Madjiguène Cissé : Ja, es wird viel über eine gewisse Spaltung in der Bewegung der " SANS-PAPIERS " gesprochen, aber meiner Meinung nach handelt es sich nicht um eine Spaltung innerhalb der Bewegung der " SANS-PAPIERS " sondern um eine Spaltung, die von aussen in unsere Bewegung getragen wurde. Seitdem die Linke wieder seit Juni 1997 an der Macht ist, und besonders seit November 1997, versuchen Teile der unterstützenden Organisationen, eine Kontrolle innerhalb der Bewegung der " SANS-PAPIERS " zu übernehmen. Es gibt die Plattform des Hilfskomitees und eine Plattform eines Teils der " SANS-PAPIERS ". Seitdem Lionel Jospin an der Macht ist, verlangt die Plattform des Hilfskomitees die Legalisierung aller " SANS-PAPIERS ", die einen Antrag gestellt haben. Wir als " SANS-PAPIERS " sind aber davon überzeugt, dass wir alle " SANS-PAPIERS " unterstützen müssen, auch diejenigen, die noch keinen Antrag gestellt haben. Weiterhin, im Gegensatz zur Plattform der Linken, kritisieren wir das Gesetz von Chevenement, welches letztes Jahr verabschiedet wurde. In diesem Gesetz finden wir dieselbe Logik von Verdächtigung und Repression wie in den Gesetzen von Debré und Pasqua und fordern deshalb die Abschaffung dieses Gesetzes. Es ist also von Spaltung die Rede, da es sehr tiefe Unterschiede zwischen den Forderungen der " SANS-PAPIERS " und den Forderungen einiger Organisationen gibt.
Madjiguène Cissé : Innerhalb der Bewegung gibt es keine Probleme. Die Probleme bestehen mit einem Teil der unterstützenden Bewegungen, d.h. mit einigen Parteien, wie z.B. der kommunistischen Partei, die ja jetzt mit an der Regierung ist, oder auch mit den Trotzkisten der 4. Internationale. Seit den gewonnenen Wahlen wollen sie von einer Autonomie der Bewegung der " SANS-PAPIERS " nichts mehr wissen. Die Plattform der " SANS-PAPIERS " erscheint ihnen zu radikal, weil wir die Gleichstellung aller " SANS-PAPIERS " und die Abschaffung des Gesetzes von Chevènement verlangen.
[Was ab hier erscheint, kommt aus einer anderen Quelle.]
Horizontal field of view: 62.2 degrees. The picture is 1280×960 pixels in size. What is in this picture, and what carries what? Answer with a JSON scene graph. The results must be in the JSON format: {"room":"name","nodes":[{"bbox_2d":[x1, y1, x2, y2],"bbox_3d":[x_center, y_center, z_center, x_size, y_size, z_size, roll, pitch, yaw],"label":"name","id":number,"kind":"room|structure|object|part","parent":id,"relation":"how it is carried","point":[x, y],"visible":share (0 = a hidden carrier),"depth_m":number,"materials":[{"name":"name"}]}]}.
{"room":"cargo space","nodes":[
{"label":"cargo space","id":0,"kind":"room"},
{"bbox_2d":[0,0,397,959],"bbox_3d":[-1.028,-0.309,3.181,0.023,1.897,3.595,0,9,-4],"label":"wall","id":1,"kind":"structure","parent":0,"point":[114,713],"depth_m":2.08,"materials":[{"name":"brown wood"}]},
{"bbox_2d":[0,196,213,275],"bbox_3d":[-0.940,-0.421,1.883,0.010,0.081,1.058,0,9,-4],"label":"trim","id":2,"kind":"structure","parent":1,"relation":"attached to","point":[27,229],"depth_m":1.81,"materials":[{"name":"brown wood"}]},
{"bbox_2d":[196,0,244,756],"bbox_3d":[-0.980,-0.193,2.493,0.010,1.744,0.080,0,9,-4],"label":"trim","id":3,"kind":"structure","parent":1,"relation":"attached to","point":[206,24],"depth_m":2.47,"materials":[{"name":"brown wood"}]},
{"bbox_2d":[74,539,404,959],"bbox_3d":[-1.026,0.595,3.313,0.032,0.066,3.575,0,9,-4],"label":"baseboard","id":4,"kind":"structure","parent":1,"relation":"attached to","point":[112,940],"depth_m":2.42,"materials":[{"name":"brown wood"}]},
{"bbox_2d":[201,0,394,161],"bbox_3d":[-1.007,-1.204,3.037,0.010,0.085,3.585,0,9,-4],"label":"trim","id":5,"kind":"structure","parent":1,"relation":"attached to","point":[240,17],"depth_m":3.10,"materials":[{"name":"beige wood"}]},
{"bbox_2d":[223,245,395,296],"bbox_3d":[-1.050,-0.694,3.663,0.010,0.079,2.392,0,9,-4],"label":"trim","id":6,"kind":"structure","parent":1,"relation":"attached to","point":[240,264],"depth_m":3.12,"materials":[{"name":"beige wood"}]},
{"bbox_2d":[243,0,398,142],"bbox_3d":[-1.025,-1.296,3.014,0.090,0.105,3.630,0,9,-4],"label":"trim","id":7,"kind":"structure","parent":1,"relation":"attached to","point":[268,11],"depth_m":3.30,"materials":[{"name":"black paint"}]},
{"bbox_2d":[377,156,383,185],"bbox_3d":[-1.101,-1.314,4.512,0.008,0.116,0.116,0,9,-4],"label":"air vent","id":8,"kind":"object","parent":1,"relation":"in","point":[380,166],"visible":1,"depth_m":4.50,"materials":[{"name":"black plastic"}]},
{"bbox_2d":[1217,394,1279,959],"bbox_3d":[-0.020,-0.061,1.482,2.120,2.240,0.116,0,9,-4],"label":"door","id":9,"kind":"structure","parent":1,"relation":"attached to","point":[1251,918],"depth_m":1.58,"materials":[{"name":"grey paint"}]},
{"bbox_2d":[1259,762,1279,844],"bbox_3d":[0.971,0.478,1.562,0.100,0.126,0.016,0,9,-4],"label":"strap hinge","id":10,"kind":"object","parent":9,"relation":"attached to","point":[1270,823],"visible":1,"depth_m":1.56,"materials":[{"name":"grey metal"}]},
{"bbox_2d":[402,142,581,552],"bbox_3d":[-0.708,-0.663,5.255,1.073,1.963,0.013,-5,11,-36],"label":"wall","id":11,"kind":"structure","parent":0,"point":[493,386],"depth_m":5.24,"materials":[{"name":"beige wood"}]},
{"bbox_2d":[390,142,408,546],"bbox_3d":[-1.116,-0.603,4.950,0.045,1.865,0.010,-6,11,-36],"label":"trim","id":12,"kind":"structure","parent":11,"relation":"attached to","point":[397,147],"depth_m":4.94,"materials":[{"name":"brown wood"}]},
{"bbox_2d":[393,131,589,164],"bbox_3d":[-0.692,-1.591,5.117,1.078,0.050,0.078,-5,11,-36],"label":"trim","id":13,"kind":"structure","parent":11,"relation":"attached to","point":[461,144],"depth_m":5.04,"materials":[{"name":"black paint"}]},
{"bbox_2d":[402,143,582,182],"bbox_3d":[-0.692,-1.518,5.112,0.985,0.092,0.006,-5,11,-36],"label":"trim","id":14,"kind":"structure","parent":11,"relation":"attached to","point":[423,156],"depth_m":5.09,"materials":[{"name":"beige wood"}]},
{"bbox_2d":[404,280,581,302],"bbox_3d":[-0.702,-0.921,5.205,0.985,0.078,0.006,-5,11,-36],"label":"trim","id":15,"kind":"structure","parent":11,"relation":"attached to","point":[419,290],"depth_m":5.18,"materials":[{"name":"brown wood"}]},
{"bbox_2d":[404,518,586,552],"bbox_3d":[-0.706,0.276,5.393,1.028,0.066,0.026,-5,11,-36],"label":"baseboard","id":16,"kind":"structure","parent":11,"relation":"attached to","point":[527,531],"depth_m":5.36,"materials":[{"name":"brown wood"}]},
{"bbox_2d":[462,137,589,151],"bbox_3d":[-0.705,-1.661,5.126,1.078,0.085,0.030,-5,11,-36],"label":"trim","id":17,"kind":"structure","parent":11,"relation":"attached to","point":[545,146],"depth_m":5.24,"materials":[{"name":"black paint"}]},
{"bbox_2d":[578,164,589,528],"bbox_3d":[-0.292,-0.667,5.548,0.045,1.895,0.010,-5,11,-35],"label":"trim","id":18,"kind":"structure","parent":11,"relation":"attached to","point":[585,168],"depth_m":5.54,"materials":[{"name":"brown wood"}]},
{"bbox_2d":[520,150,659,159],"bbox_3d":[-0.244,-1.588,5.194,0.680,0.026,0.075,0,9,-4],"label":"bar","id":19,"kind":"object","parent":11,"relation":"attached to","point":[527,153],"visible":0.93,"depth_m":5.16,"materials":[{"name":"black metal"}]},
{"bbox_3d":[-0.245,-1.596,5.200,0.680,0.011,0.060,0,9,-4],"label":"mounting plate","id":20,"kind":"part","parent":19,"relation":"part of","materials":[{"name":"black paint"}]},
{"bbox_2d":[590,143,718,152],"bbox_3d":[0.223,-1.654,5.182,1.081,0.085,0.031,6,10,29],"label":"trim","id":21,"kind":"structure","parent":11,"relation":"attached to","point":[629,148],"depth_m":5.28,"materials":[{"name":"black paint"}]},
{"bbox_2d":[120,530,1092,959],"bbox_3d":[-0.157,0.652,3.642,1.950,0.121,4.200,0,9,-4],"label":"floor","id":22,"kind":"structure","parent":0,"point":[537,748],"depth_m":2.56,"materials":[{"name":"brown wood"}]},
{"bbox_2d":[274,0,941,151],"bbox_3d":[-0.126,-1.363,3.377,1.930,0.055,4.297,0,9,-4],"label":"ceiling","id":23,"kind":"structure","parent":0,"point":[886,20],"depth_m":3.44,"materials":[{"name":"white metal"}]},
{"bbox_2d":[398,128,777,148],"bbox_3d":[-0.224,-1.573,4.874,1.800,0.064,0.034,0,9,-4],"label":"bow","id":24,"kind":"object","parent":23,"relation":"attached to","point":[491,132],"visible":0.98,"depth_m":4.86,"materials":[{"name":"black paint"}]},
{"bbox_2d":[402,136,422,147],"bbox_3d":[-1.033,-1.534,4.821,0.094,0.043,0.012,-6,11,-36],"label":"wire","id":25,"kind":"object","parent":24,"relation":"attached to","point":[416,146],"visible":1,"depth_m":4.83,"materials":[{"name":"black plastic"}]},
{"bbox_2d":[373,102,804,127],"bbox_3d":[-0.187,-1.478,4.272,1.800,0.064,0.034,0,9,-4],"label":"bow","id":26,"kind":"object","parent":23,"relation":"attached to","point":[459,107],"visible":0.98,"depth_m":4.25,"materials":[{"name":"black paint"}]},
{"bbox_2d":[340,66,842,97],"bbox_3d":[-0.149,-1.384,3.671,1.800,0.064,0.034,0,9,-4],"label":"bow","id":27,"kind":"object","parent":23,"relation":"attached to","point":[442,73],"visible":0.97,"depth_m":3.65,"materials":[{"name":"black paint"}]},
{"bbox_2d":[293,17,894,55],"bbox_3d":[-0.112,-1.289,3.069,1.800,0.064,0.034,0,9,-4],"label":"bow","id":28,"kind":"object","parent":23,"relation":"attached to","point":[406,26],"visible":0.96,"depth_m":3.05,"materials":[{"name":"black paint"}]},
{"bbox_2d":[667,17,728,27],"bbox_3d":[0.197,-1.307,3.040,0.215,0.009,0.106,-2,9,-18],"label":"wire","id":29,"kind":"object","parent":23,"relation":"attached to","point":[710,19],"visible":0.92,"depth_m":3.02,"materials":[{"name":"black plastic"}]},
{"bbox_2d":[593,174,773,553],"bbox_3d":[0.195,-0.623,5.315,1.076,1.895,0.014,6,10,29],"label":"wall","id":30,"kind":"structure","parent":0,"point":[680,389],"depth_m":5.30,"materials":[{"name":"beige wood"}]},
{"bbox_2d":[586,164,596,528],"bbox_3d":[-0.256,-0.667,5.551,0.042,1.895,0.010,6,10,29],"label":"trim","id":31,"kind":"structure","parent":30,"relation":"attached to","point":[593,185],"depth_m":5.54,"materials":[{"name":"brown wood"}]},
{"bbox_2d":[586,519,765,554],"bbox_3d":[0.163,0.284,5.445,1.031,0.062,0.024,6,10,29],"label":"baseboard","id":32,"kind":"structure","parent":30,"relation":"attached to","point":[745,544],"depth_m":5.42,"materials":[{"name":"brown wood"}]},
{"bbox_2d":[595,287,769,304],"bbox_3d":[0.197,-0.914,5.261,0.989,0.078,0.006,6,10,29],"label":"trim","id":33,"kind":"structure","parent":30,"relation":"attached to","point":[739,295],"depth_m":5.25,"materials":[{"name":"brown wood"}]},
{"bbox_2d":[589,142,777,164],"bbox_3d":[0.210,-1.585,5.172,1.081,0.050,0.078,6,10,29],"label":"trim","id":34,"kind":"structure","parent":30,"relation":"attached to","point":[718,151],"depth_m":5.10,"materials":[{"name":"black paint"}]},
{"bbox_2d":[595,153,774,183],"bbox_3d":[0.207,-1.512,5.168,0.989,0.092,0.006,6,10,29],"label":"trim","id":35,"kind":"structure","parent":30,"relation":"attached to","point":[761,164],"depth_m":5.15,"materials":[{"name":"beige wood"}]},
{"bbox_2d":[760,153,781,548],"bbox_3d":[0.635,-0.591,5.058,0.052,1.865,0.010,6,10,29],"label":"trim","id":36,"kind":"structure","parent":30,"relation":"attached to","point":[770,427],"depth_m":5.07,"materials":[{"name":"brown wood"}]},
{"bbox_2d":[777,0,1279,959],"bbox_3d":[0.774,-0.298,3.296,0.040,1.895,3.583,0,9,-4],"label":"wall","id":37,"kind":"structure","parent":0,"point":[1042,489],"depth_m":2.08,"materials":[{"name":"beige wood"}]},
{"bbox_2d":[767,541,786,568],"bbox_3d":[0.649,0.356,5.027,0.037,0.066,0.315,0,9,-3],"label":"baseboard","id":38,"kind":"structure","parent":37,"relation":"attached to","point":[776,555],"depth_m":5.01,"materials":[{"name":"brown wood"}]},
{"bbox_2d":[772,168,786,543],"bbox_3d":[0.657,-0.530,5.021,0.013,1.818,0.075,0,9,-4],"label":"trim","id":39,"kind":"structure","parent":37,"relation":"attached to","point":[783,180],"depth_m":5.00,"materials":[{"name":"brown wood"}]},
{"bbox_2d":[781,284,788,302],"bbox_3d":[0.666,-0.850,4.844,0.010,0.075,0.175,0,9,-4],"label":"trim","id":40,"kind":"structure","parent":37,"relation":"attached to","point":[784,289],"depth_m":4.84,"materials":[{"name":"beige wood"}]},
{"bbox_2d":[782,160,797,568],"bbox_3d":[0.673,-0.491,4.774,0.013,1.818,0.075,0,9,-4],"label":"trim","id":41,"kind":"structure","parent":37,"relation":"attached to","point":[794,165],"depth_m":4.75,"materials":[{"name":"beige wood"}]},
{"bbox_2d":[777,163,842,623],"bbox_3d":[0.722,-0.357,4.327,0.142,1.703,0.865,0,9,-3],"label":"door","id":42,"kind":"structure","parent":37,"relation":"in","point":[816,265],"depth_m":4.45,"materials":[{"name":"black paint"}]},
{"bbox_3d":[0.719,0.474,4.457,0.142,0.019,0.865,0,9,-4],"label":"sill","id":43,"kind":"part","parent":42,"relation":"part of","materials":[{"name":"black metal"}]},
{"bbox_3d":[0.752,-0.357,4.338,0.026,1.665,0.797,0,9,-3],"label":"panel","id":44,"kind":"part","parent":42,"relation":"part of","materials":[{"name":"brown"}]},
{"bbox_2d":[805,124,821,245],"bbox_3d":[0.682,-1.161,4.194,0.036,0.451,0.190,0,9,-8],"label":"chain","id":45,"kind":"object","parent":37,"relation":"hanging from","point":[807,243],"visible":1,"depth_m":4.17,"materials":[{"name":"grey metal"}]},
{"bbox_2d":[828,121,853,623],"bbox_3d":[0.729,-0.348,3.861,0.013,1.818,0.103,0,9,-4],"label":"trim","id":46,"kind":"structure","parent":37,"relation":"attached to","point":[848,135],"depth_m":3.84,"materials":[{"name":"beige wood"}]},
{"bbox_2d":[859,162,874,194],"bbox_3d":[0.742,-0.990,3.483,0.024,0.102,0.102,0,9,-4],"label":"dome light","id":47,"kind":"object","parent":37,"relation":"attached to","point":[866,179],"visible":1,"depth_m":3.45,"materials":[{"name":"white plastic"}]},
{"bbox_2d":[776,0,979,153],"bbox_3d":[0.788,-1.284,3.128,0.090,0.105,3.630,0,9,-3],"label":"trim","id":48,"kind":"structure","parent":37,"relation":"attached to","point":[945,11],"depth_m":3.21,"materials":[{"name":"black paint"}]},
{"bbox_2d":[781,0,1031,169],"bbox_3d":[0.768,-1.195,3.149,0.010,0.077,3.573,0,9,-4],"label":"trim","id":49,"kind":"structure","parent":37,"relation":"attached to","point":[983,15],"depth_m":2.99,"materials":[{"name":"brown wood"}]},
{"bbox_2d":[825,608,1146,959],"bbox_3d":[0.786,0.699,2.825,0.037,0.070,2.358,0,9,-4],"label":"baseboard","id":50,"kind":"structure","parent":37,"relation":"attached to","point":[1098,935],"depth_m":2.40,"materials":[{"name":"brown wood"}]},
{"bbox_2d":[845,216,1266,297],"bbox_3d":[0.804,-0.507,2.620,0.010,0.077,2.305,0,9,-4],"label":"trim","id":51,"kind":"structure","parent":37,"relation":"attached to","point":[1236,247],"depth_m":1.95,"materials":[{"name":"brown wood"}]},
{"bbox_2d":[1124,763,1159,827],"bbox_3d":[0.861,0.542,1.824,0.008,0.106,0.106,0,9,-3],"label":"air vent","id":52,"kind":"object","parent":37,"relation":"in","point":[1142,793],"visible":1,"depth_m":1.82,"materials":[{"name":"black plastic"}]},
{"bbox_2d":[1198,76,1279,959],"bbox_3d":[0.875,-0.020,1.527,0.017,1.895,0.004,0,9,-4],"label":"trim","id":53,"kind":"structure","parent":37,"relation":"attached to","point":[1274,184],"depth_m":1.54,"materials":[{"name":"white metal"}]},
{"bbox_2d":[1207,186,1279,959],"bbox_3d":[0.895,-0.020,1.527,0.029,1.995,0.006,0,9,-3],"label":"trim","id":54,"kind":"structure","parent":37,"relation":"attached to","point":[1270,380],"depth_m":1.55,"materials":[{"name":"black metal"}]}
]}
Sie haben Angst, dass die französische Bevölkerung das nicht versteht.
Madjiguène Cissé : Seitdem die Linke an der Macht ist, sagen ihre Vertreter immer wieder, dass es unrealistisch ist, Papiere für alle zu verlangen und dass ein Teil der französischen Bevölkerung nicht bereit ist, das zu verstehen. Ich glaube, dass sind nicht die richtigen Argumente. In diesem Land wird seit mehr als drei Jahren über die Bewegung der " SANS-PAPIERS " geredet, und man sollte die Diskussion noch weiter verstärken. Man sollte alle Fragen offen darlegen, damit sie in der Bevölkerung diskutiert werden können. Es geht ja nicht nur um Aufenthaltsgenehmigungen, sondern auch um freien Verkehr für alle Menschen überall in der Welt. Es geht um eine neue Weltwirtschaftsordnung, um eine neue Beziehung zwischen Frankreich und seinen ehemaligen Kolonien, um das Verhältnis Nord-Süd, die Verschuldung der dritten Welt. Das alles ist mit dem Kampf der " SANS-PAPIERS " verbunden. Und ohne Diskussionen darüber werden wir keine Lösungen finden. Und solange wird es immer Menschen geben, die versuchen, in die reichen Länder zu kommen und dort zu bleiben. Und die reichen Länder, wie z.B. hier in Europa, werden immer versuchen müssen, diese Probleme zu lösen, und das geht nicht ohne eine Diskussion über grundlegende Fragen.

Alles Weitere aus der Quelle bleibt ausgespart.